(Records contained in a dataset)
%%
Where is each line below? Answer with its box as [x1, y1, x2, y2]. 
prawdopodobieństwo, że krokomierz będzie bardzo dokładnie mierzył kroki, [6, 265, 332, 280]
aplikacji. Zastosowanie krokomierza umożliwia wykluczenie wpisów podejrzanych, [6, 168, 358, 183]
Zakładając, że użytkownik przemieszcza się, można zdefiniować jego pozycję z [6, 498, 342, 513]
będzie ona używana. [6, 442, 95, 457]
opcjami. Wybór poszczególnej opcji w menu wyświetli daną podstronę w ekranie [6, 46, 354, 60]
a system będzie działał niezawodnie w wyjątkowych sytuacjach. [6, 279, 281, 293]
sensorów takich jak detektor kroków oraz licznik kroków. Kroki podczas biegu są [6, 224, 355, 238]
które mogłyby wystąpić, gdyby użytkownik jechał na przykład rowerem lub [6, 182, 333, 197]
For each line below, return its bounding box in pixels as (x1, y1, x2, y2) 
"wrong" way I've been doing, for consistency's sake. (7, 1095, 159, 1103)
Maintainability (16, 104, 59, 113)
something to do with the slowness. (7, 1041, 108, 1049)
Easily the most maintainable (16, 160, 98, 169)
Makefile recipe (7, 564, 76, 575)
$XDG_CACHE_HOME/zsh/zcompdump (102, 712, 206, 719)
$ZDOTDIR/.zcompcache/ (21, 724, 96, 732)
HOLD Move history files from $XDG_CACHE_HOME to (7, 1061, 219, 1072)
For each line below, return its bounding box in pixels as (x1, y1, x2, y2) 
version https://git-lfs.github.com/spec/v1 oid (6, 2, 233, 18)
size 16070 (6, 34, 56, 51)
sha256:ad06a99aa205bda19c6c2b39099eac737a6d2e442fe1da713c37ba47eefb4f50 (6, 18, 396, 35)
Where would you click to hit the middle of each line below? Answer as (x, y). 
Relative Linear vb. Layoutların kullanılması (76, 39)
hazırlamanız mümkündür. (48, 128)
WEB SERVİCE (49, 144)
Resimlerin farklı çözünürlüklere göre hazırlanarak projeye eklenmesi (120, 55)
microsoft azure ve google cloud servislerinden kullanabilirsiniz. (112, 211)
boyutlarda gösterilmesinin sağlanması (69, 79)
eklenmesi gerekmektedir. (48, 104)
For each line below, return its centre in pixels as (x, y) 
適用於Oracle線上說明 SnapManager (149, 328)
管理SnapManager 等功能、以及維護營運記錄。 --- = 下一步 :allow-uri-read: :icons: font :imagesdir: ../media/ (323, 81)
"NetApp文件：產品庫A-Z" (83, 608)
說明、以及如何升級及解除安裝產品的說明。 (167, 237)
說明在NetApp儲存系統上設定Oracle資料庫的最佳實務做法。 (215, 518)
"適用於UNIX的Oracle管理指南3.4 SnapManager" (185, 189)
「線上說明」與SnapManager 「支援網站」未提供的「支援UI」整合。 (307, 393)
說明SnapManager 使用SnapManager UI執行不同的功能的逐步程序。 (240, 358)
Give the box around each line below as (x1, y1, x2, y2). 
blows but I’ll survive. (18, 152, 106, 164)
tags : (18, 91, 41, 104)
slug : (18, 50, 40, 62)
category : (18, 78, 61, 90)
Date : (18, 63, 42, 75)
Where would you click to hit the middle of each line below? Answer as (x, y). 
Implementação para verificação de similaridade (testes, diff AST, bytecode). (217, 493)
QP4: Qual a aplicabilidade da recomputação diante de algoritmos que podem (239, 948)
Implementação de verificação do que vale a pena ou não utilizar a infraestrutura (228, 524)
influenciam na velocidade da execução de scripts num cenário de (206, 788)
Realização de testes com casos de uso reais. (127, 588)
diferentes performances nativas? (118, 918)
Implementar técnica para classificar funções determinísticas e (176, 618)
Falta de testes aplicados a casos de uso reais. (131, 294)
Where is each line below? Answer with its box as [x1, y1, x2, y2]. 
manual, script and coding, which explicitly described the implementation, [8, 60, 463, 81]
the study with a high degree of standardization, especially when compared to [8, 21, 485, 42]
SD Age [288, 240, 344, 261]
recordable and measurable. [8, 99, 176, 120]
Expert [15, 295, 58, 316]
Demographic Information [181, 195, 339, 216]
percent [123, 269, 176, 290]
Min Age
%%
Above are the records; print exactly the lines from the line with "category : (18, 78, 61, 90)" to the line with "Implementação para verificação", including both, and nothing else.

category : (18, 78, 61, 90)
Date : (18, 63, 42, 75)
Where would you click to hit the middle of each line below? Answer as (x, y). 
Implementação para verificação de similaridade (testes, diff AST, bytecode). (217, 493)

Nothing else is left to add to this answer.